Salus built a platform to catch those errors in real time – blocking bad AI outputs before they execute as real-world actions.
Integrating Salus requires a few lines of code added to your agent stack. From there, the platform intercepts agent outputs and decides in real time whether to allow or block each action.
Evaluation happens in two ways:
- Rule-based constraints defined by the platform administrator – expressed in config files or plain language.
- Historical deviation checks: Salus logs every agent action over time and flags outputs that diverge significantly from established patterns. A sudden outlier might signal an error.
When an error is caught, Salus can instruct the agent to retry – passing back an augmented prompt that explains why the previous output was rejected.
In 58% of retry cases, that correction is enough: the agent comes back with a valid response and the original task completes successfully.
Administrators get a full error dashboard, where they can tighten or loosen rules, identify recurring issues, and queue improvement tasks. Newly updated agents can be run against the full historical error log to verify they perform better before going back into production.
Salus entered Y Combinator in January and published its launch announcement on the YC site a few days ago.
Hallucination is not a bug in the traditional sense – it's a structural property of how large language models work. Some experts argue that *all* AI output is a form of hallucination; the question is just how close to truth it lands.
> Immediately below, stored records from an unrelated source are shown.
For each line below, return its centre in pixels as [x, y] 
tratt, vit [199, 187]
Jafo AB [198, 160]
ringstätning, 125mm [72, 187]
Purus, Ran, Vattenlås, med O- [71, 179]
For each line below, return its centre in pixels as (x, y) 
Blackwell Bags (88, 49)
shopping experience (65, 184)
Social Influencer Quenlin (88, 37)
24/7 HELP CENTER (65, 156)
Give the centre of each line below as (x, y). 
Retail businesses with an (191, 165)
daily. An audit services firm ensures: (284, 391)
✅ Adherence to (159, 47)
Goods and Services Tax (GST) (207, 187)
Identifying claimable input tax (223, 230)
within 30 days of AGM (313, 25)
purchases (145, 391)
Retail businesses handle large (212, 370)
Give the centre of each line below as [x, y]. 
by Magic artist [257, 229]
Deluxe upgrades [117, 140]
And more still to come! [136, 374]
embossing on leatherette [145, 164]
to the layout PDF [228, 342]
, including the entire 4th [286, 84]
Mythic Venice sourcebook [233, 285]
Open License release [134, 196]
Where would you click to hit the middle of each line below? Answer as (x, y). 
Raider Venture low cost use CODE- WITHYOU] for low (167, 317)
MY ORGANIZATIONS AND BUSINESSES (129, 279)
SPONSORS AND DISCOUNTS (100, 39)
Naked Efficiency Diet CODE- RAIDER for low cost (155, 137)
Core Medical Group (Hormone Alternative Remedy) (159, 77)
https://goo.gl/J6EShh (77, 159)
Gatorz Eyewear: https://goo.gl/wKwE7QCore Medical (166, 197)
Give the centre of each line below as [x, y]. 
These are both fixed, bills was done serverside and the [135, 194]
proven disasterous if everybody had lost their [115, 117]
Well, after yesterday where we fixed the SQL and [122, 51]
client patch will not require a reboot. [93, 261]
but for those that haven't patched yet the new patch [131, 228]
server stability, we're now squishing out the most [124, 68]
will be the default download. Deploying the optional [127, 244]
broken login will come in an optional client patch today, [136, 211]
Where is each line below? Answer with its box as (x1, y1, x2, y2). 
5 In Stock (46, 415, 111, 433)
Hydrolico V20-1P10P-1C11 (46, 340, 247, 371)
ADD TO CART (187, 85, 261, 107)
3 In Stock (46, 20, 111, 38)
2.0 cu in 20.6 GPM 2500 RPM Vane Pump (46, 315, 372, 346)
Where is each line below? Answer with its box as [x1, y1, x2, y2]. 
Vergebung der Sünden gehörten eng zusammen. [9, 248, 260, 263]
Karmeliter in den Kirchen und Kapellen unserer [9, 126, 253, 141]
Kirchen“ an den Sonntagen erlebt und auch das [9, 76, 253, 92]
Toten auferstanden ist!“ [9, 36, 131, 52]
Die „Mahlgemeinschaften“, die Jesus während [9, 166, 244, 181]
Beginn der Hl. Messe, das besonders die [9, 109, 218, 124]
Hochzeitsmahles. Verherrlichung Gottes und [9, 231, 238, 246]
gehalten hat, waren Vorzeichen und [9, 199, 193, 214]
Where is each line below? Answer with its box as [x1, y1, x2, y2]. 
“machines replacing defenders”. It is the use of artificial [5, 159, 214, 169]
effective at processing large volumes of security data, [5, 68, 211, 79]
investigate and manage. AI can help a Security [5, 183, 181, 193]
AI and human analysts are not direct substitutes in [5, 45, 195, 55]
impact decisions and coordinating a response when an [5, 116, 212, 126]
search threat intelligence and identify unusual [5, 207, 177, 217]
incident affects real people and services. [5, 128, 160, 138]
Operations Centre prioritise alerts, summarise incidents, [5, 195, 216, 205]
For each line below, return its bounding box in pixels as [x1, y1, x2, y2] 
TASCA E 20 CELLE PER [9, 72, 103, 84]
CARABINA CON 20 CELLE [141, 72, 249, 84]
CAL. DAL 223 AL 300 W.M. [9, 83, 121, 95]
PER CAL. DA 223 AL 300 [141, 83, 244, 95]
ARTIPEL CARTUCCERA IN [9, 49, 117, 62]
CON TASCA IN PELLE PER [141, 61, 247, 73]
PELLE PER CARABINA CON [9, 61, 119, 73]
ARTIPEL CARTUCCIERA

Even after careful testing and refinement, deployed agents can fail unpredictably and on entirely familiar inputs. There is no patch that removes this.
What that means in practice: 3–10% of all autonomous AI actions in a live system will eventually be wrong. Apply that rate to hundreds or thousands of daily agent actions, and the business exposure adds up quickly.
The only viable response is real-time oversight.
In high-stakes, lower-volume workflows, humans can play that role. Crosby ([related review](/review/bolee-prostaja-model-dlja-sozdanija-perspektivnogo-ii-produkta)) raised $25.8M for an AI legal firm where AI does the heavy analytical lifting – but qualified attorneys review every output before it goes out the door.
For higher-volume, lower-stakes automation, human review doesn't scale. That's where AI watchdog systems come in: autonomous monitors that catch and block questionable actions before they execute, or route them for correction. That's exactly what Salus is building.
Salus operates in the AI evaluation and governance market – a space that hit $1.4B in 2024 and could reach $7.9B or more by 2033.
This market spans many categories beyond hallucination detection: regulatory compliance, data privacy enforcement, output consistency, and more. Unconstrained AI can cause damage across all of them.
The direction worth pursuing is building specialized evaluation and control platforms for a specific industry or use case. Deep vertical focus will always outperform generic monitoring – because the right error detection logic depends heavily on the context of what the AI is actually trying to do.
All that remains is picking the domain where you want to build it.